- Born: 26 September 1910 Ettlingen, German Empire
- Died: 23 September 1976 (aged 65) Freudenstadt, West Germany
- Military career
- Allegiance: Nazi Germany
- Branch: Waffen-SS
- Service years: 1936–1945
- Rank: Sturmbannführer
- Unit: Dental (medical) office
- Conflicts: World War II

= Helmut Kunz =

SS dentist who assisted murdering six children of Joseph Goebbels (1910–1976)

Helmut Kunz (26 September 1910 – 23 September 1976) was an SS dentist who, after the suicide of Adolf Hitler, was ordered to administer anesthetic to the six children of Joseph Goebbels before they were killed.

==Early years==
Kunz was born in Ettlingen, Germany. He first studied law, then dentistry. He wrote his doctoral thesis on "studies of dental caries among school children as related to their feeding in infancy". In 1936, he opened a dental practice in Lucka, south of Leipzig. He also joined the SS, unit Sturm 10 of the 84. SS-Standarte in Weißenfels, Sachsen.

==SS career==
In 1939, Kunz was a member of the 3rd SS Division Totenkopf. In 1941 he was seriously injured and assigned to the Waffen-SS medical office in Berlin as a junior assistant of the Dentist-General.
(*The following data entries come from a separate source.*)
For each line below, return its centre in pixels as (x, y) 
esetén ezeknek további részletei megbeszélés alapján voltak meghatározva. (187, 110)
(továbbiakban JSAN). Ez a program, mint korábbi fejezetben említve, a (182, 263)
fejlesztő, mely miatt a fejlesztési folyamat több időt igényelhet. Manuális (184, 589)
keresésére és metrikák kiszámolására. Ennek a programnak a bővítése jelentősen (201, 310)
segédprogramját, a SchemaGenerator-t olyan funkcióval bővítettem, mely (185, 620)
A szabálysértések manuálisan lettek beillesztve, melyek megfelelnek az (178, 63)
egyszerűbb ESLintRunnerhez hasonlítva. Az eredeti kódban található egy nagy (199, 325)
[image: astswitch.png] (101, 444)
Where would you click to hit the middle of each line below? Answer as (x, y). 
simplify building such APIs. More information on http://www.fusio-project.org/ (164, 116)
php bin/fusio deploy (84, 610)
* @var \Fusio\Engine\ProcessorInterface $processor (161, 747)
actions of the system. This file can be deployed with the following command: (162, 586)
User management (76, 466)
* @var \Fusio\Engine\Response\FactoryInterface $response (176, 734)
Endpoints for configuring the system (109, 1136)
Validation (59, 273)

In late April 1945 he was assigned to the Reich Chancellery in Berlin.

Kunz is believed to have most likely been a staunchly ideologically committed Nazi.

==Killing of the Goebbels children==
Unlike many other leading Nazis by April 1945, Joseph Goebbels showed his strong support for Hitler by moving himself and his family into the Vorbunker, which was connected to the lower Führerbunker under the Reich Chancellery garden in central Berlin. Magda Goebbels was Kunz's first patient in the Chancellery. She had developed an abscess under a bridge in her lower jaw. On 27 April 1945, Magda took Kunz aside to ask his help in killing her children. After meeting the children, he left and returned to his duty post at the Chancellery. On 1 May, Magda telephoned and requested he come to the Vorbunker. Once there, she told him that Hitler was dead and there were groups attempting to break out of the Soviet ring, but the Goebbels had decided it was time to die. Magda and her husband, Joseph Goebbels, insisted that Kunz help them. According to Kunz, he injected the Goebbels children with morphine which Magda obtained from Ludwig Stumpfegger to render them unconscious before cyanide capsules were administered.
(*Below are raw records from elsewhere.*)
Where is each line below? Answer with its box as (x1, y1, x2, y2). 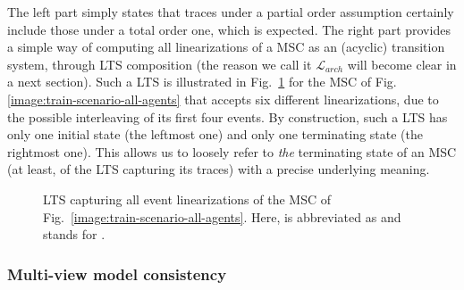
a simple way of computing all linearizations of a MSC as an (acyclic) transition (7, 37, 445, 56)
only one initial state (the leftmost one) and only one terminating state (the (7, 125, 423, 144)
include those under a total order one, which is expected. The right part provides (7, 20, 451, 38)
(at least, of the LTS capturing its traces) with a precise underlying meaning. (7, 160, 430, 178)
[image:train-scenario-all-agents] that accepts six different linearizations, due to (7, 89, 439, 108)
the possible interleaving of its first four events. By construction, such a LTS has (7, 107, 448, 126)
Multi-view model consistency (7, 262, 227, 285)
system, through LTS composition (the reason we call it (7, 54, 312, 73)
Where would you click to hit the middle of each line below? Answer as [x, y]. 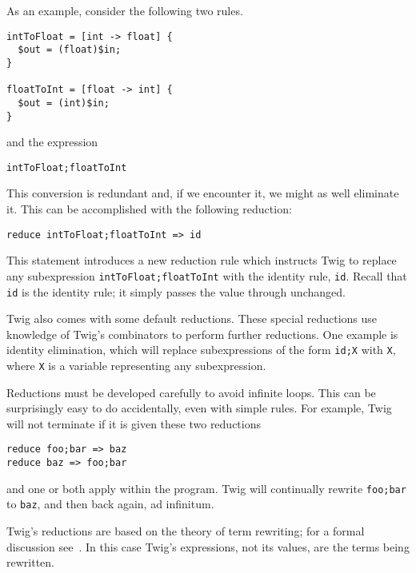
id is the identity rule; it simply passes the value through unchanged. [176, 291]
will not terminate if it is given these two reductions [134, 423]
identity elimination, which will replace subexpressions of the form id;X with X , [201, 350]
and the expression [52, 142]
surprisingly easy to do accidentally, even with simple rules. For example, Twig [199, 408]
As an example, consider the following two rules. [125, 10]
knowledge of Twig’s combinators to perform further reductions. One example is [202, 334]
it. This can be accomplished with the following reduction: [149, 209]
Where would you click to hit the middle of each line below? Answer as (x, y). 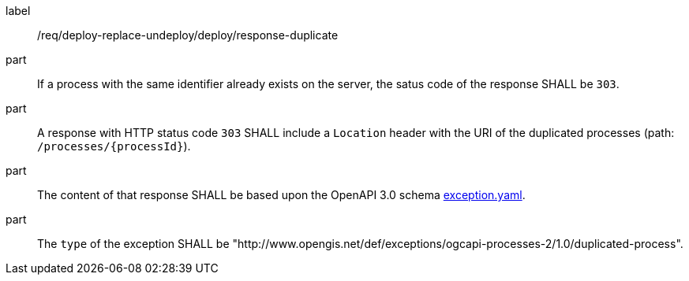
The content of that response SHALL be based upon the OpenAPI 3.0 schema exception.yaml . (281, 195)
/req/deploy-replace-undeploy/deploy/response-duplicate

==Capture and later life==
Kunz returned to work at the emergency casualty station, where he remained until taken prisoner by Soviet Red Army troops on 2 May. Werner Haase, along with two nurses, Erna Flegel and Liselotte Chervinska were also taken prisoner with him. He spent ten years in Soviet captivity, then returned to Münster. In 1955, a former Waffen-SS sergeant and prisoner of war, Harri Mengershausen, implicated Kunz in the children's deaths.

In his testimony, Kunz said that he injected the children with morphine but it was Magda Goebbels, (the mother of the children), or Ludwig Stumpfegger, who slipped the children cyanide capsules. This contradicts the testimony of SS-Oberscharführer Rochus Misch, a member of Hitler's Führerbegleitkommando bodyguard and head of communications in the Führerbunker, and statements by Goebbels State Secretary in the Propaganda Ministry, Werner Naumann. Naumann and Misch both stated it was actually Hitler's surgeon SS Stumpfegger who mixed a sweetened narcotic drink to put the Goebbels children into a deep sleep before Magda Goebbels placed cyanide capsules into their mouths.

The German courts refused to convict Kunz, and he remained in dental practice, highly regarded until his death. He died in Freudenstadt in 1976, and is buried in the Städtischer Friedhof (municipal cemetery).

== In popular culture ==
Unlike Stumpfegger, Kunz was not portrayed at all in the film Downfall.